**WORK INSTRUCTION**. Leaving out the pictures, output each record exactly as it stands.
____________
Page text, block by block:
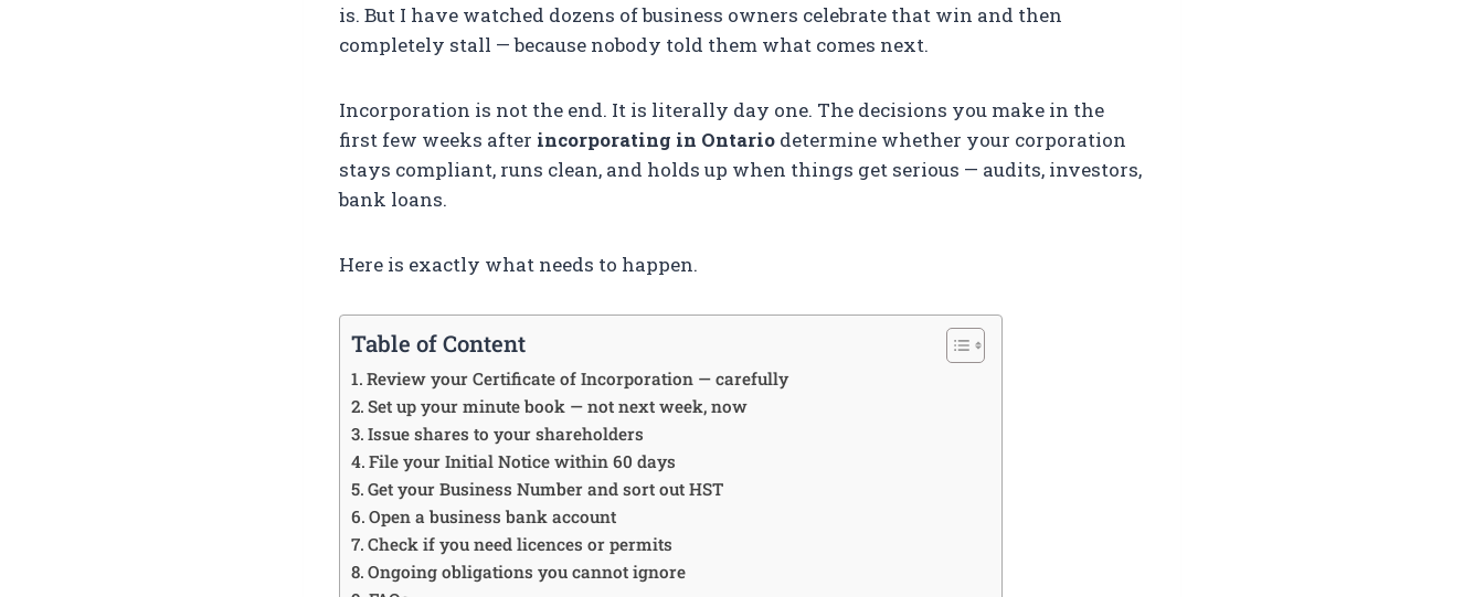
is. But I have watched dozens of business owners celebrate that win and then
completely stall — because nobody told them what comes next.
Incorporation is not the end. It is literally day one. The decisions you make in the
first few weeks after incorporating in Ontario determine whether your corporation
stays compliant, runs clean, and holds up when things get serious — audits, investors,
bank loans.
Here is exactly what needs to happen.
Table of Content
Review your Certificate of Incorporation — carefully
Set up your minute book — not next week, now
Issue shares to your shareholders
File your Initial Notice within 60 days
Get your Business Number and sort out HST
Open a business bank account
Check if you need licences or permits
Ongoing obligations you cannot ignore
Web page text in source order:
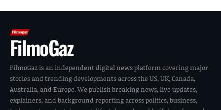
FilmoGaz
FilmoGaz is an independent digital news platform covering major
stories and trending developments across the US, UK, Canada,
Australia, and Europe. We publish breaking news, live updates,
explainers, and background reporting across politics, business,
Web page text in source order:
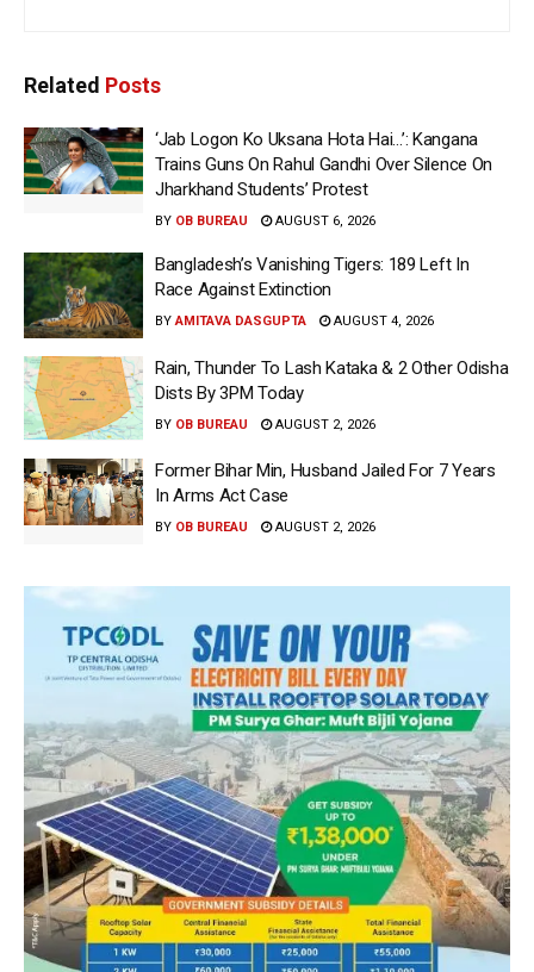
Related Posts
‘Jab Logon Ko Uksana Hota Hai…’: Kangana
Trains Guns On Rahul Gandhi Over Silence On
Jharkhand Students’ Protest
BY OB BUREAU AUGUST 6, 2026
Bangladesh’s Vanishing Tigers: 189 Left In
Race Against Extinction
BY AMITAVA DASGUPTA AUGUST 4, 2026
Rain, Thunder To Lash Kataka & 2 Other Odisha
Dists By 3PM Today
BY OB BUREAU AUGUST 2, 2026
Former Bihar Min, Husband Jailed For 7 Years
In Arms Act Case
BY OB BUREAU AUGUST 2, 2026
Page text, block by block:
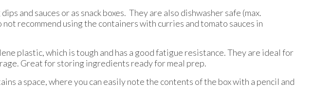
and sauces or as snack boxes. They are also dishwasher safe (max.
recommend using the containers with curries and tomato sauces in
plastic, which is tough and has a good fatigue resistance. They are ideal for
Great for storing ingredients ready for meal prep.
a space, where you can easily note the contents of the box with a pencil and
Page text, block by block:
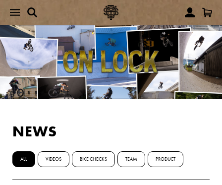
NEWS
ALL VIDEOS BIKE CHECKS TEAM PRODUCT
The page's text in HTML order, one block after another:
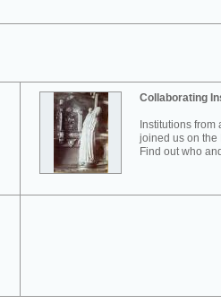
Collaborating
Institutions
joined us on the
Find out who
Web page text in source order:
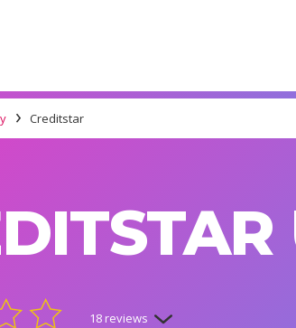
Creditstar
18 reviews
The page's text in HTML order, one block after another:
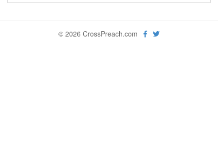
© 2026 CrossPreach.com
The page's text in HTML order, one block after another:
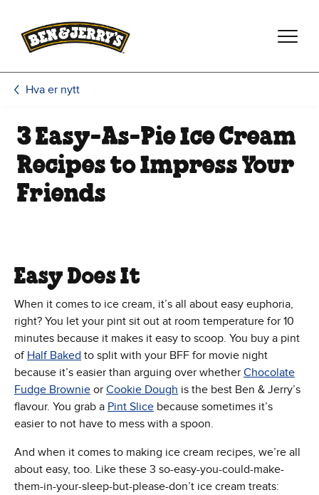
Hva er nytt
3 Easy-As-Pie Ice Cream
Recipes to Impress Your
Friends
Easy Does It
When it comes to ice cream, it’s all about easy euphoria,
right? You let your pint sit out at room temperature for 10
minutes because it makes it easy to scoop. You buy a pint
of Half Baked to split with your BFF for movie night
because it’s easier than arguing over whether Chocolate
Fudge Brownie or Cookie Dough is the best Ben & Jerry’s
flavour. You grab a Pint Slice because sometimes it’s
easier to not have to mess with a spoon.
And when it comes to making ice cream recipes, we’re all
about easy, too. Like these 3 so-easy-you-could-make-
them-in-your-sleep-but-please-don’t ice cream treats:
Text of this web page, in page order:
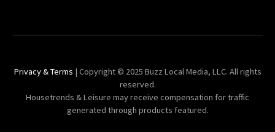
Privacy & Terms | Copyright © 2025 Buzz Local Media, LLC. All rights
reserved.
Housetrends & Leisure may receive compensation for traffic
generated through products featured.
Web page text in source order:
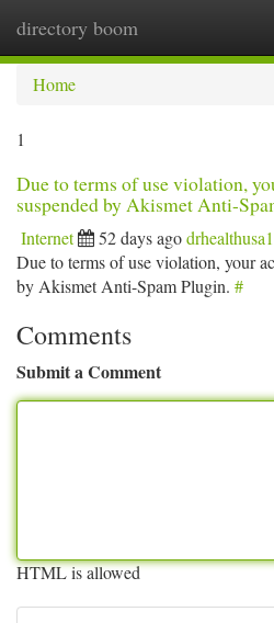
directory boom
Home
1
Due to terms of use violation,
suspended by Akismet Anti-
Internet 52 days agodrhealthusa1
Due to terms of use violation, your
by Akismet Anti-Spam Plugin. #
Comments
Submit a Comment
HTML is allowed
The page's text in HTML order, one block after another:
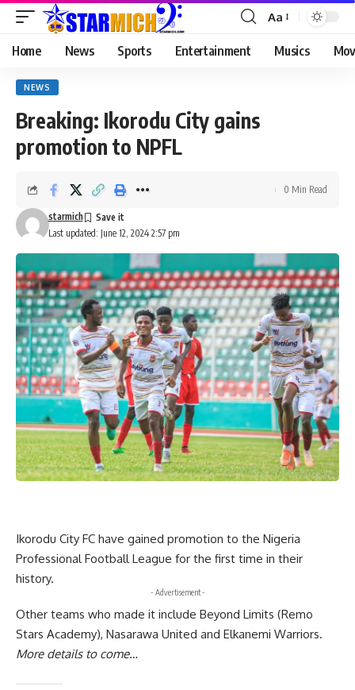
Aa
Home News Sports Entertainment Musics
NEWS
Breaking: Ikorodu City gains
promotion to NPFL
Last updated: June 12, 2024 2:57 pm
starmich
0 Min Read
Ikorodu City FC have gained promotion to the Nigeria
Professional Football League for the first time in their
history.
- Advertisement -
Other teams who made it include Beyond Limits (Remo
Stars Academy), Nasarawa United and Elkanemi Warriors.
More details to come…
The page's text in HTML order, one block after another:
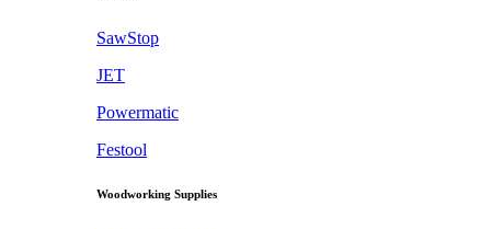
SawStop
JET
Powermatic
Festool
Woodworking Supplies
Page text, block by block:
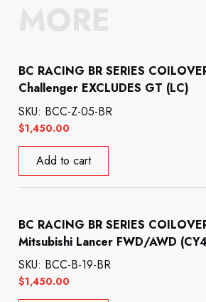
BC RACING BR SERIES
Challenger EXCLUDES GT (LC)
$1,450.00
SKU: BCC-Z-05-BR
Add to cart
BC RACING BR SERIES
Mitsubishi Lancer FWD/AWD
$1,450.00
SKU: BCC-B-19-BR
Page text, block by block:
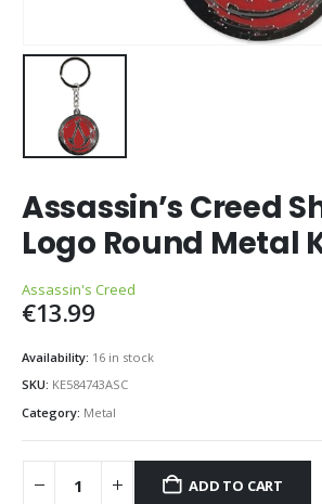
Assassin’s Creed
Logo Round Metal
Assassin's Creed
€13.99
Availability: 16 in stock
SKU: KE584743ASC
Category: Metal
ADD TO CART
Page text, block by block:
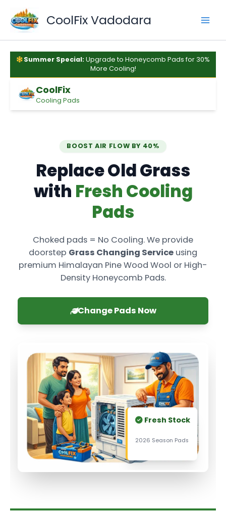
content
CoolFix Vadodara
Summer Special: Upgrade to Honeycomb Pads for 30%
More Cooling!
CoolFix
Cooling Pads
BOOST AIR FLOW BY 40%
Replace Old Grass
with Fresh Cooling
Pads
Choked pads = No Cooling. We provide
doorstep Grass Changing Service using
premium Himalayan Pine Wood Wool or High-
Density Honeycomb Pads.
Change Pads Now
Fresh Stock
2026 Season Pads
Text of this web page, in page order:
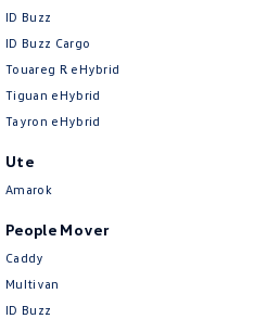
ID Buzz
ID Buzz Cargo
Touareg R eHybrid
Tiguan eHybrid
Tayron eHybrid
Ute
Amarok
People Mover
Caddy
Multivan
ID Buzz
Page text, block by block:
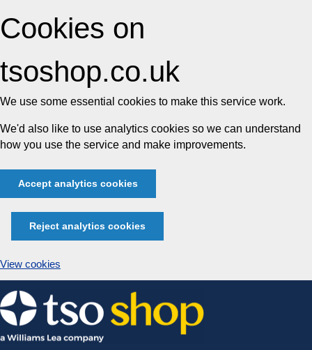
Cookies on
tsoshop.co.uk
We use some essential cookies to make this service work.
We'd also like to use analytics cookies so we can understand
how you use the service and make improvements.
Accept analytics cookies
Reject analytics cookies
View cookies
Skip
to
content
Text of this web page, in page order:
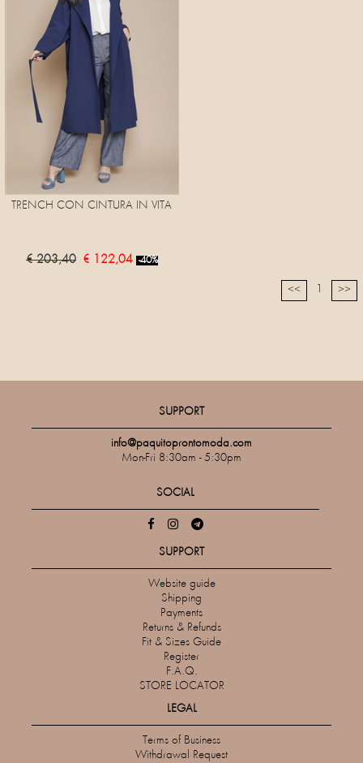
TRENCH CON CINTURA IN VITA
€ 203,40 € 122,04 -40%
<< >>
SUPPORT
info@paquitoprontomoda.com
Mon-Fri 8:30am - 5:30pm
SOCIAL
SUPPORT
Website guide
Shipping
Payments
Returns & Refunds
Fit & Sizes Guide
Register
F.A.Q.
STORE LOCATOR
LEGAL
Terms of Business
Withdrawal Request
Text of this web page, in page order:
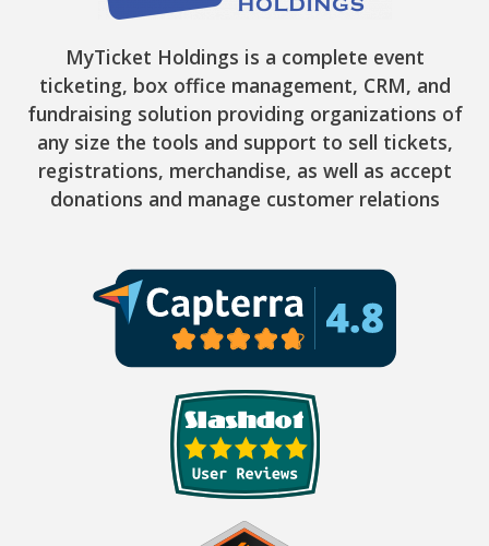
MyTicket Holdings is a complete event
ticketing, box office management, CRM, and
fundraising solution providing organizations of
any size the tools and support to sell tickets,
registrations, merchandise, as well as accept
donations and manage customer relations
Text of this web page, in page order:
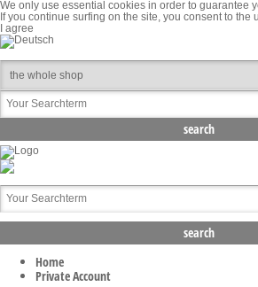
We only use essential cookies in order to guarantee
If you continue surfing on the site, you consent to the
I agree
Home
Private Account
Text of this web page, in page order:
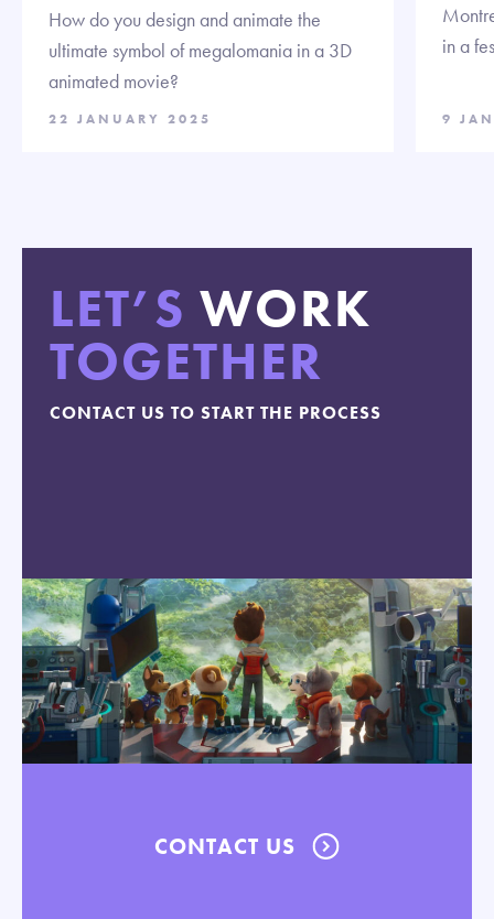
How do you design and animate the
ultimate symbol of megalomania in a 3D
animated movie?
22 JANUARY 2025
in a
9
LET’S WORK
TOGETHER
CONTACT US TO START THE PROCESS
CONTACT US
____________
**ANSWER SPACE**.
Page text, block by block:
is. But I have watched dozens of business owners celebrate that win and then
completely stall — because nobody told them what comes next.
Incorporation is not the end. It is literally day one. The decisions you make in the
first few weeks after incorporating in Ontario determine whether your corporation
stays compliant, runs clean, and holds up when things get serious — audits, investors,
bank loans.
Here is exactly what needs to happen.
Table of Content
Review your Certificate of Incorporation — carefully
Set up your minute book — not next week, now
Issue shares to your shareholders
File your Initial Notice within 60 days
Get your Business Number and sort out HST
Open a business bank account
Check if you need licences or permits
Ongoing obligations you cannot ignore
Web page text in source order:
FilmoGaz
FilmoGaz is an independent digital news platform covering major
stories and trending developments across the US, UK, Canada,
Australia, and Europe. We publish breaking news, live updates,
explainers, and background reporting across politics, business,
Web page text in source order:
Related Posts
‘Jab Logon Ko Uksana Hota Hai…’: Kangana
Trains Guns On Rahul Gandhi Over Silence On
Jharkhand Students’ Protest
BY OB BUREAU AUGUST 6, 2026
Bangladesh’s Vanishing Tigers: 189 Left In
Race Against Extinction
BY AMITAVA DASGUPTA AUGUST 4, 2026
Rain, Thunder To Lash Kataka & 2 Other Odisha
Dists By 3PM Today
BY OB BUREAU AUGUST 2, 2026
Former Bihar Min, Husband Jailed For 7 Years
In Arms Act Case
BY OB BUREAU AUGUST 2, 2026
Page text, block by block:
and sauces or as snack boxes. They are also dishwasher safe (max.
recommend using the containers with curries and tomato sauces in
plastic, which is tough and has a good fatigue resistance. They are ideal for
Great for storing ingredients ready for meal prep.
a space, where you can easily note the contents of the box with a pencil and
Page text, block by block:
NEWS
ALL VIDEOS BIKE CHECKS TEAM PRODUCT
The page's text in HTML order, one block after another:
Collaborating
Institutions
joined us on the
Find out who
Web page text in source order:
Creditstar
18 reviews
The page's text in HTML order, one block after another:
© 2026 CrossPreach.com
The page's text in HTML order, one block after another:
Hva er nytt
3 Easy-As-Pie Ice Cream
Recipes to Impress Your
Friends
Easy Does It
When it comes to ice cream, it’s all about easy euphoria,
right? You let your pint sit out at room temperature for 10
minutes because it makes it easy to scoop. You buy a pint
of Half Baked to split with your BFF for movie night
because it’s easier than arguing over whether Chocolate
Fudge Brownie or Cookie Dough is the best Ben & Jerry’s
flavour. You grab a Pint Slice because sometimes it’s
easier to not have to mess with a spoon.
And when it comes to making ice cream recipes, we’re all
about easy, too. Like these 3 so-easy-you-could-make-
them-in-your-sleep-but-please-don’t ice cream treats:
Text of this web page, in page order:
Privacy & Terms | Copyright © 2025 Buzz Local Media, LLC. All rights
reserved.
Housetrends & Leisure may receive compensation for traffic
generated through products featured.
Web page text in source order:
directory boom
Home
1
Due to terms of use violation,
suspended by Akismet Anti-
Internet 52 days agodrhealthusa1
Due to terms of use violation, your
by Akismet Anti-Spam Plugin. #
Comments
Submit a Comment
HTML is allowed
The page's text in HTML order, one block after another:
Aa
Home News Sports Entertainment Musics
NEWS
Breaking: Ikorodu City gains
promotion to NPFL
Last updated: June 12, 2024 2:57 pm
starmich
0 Min Read
Ikorodu City FC have gained promotion to the Nigeria
Professional Football League for the first time in their
history.
- Advertisement -
Other teams who made it include Beyond Limits (Remo
Stars Academy), Nasarawa United and Elkanemi Warriors.
More details to come…
The page's text in HTML order, one block after another:
SawStop
JET
Powermatic
Festool
Woodworking Supplies
Page text, block by block:
BC RACING BR SERIES
Challenger EXCLUDES GT (LC)
$1,450.00
SKU: BCC-Z-05-BR
Add to cart
BC RACING BR SERIES
Mitsubishi Lancer FWD/AWD
$1,450.00
SKU: BCC-B-19-BR
Page text, block by block:
Assassin’s Creed
Logo Round Metal
Assassin's Creed
€13.99
Availability: 16 in stock
SKU: KE584743ASC
Category: Metal
ADD TO CART
Page text, block by block:
content
CoolFix Vadodara
Summer Special: Upgrade to Honeycomb Pads for 30%
More Cooling!
CoolFix
Cooling Pads
BOOST AIR FLOW BY 40%
Replace Old Grass
with Fresh Cooling
Pads
Choked pads = No Cooling. We provide
doorstep Grass Changing Service using
premium Himalayan Pine Wood Wool or High-
Density Honeycomb Pads.
Change Pads Now
Fresh Stock
2026 Season Pads
Text of this web page, in page order:
ID Buzz
ID Buzz Cargo
Touareg R eHybrid
Tiguan eHybrid
Tayron eHybrid
Ute
Amarok
People Mover
Caddy
Multivan
ID Buzz
Page text, block by block:
Cookies on
tsoshop.co.uk
We use some essential cookies to make this service work.
We'd also like to use analytics cookies so we can understand
how you use the service and make improvements.
Accept analytics cookies
Reject analytics cookies
View cookies
Skip
to
content
Text of this web page, in page order:
TRENCH CON CINTURA IN VITA
€ 203,40 € 122,04 -40%
<< >>
SUPPORT
info@paquitoprontomoda.com
Mon-Fri 8:30am - 5:30pm
SOCIAL
SUPPORT
Website guide
Shipping
Payments
Returns & Refunds
Fit & Sizes Guide
Register
F.A.Q.
STORE LOCATOR
LEGAL
Terms of Business
Withdrawal Request
Text of this web page, in page order:
MyTicket Holdings is a complete event
ticketing, box office management, CRM, and
fundraising solution providing organizations of
any size the tools and support to sell tickets,
registrations, merchandise, as well as accept
donations and manage customer relations
Text of this web page, in page order:
We only use essential cookies in order to guarantee
If you continue surfing on the site, you consent to the
I agree
Home
Private Account
Text of this web page, in page order:
How do you design and animate the
ultimate symbol of megalomania in a 3D
animated movie?
22 JANUARY 2025
in a
9
LET’S WORK
TOGETHER
CONTACT US TO START THE PROCESS
CONTACT US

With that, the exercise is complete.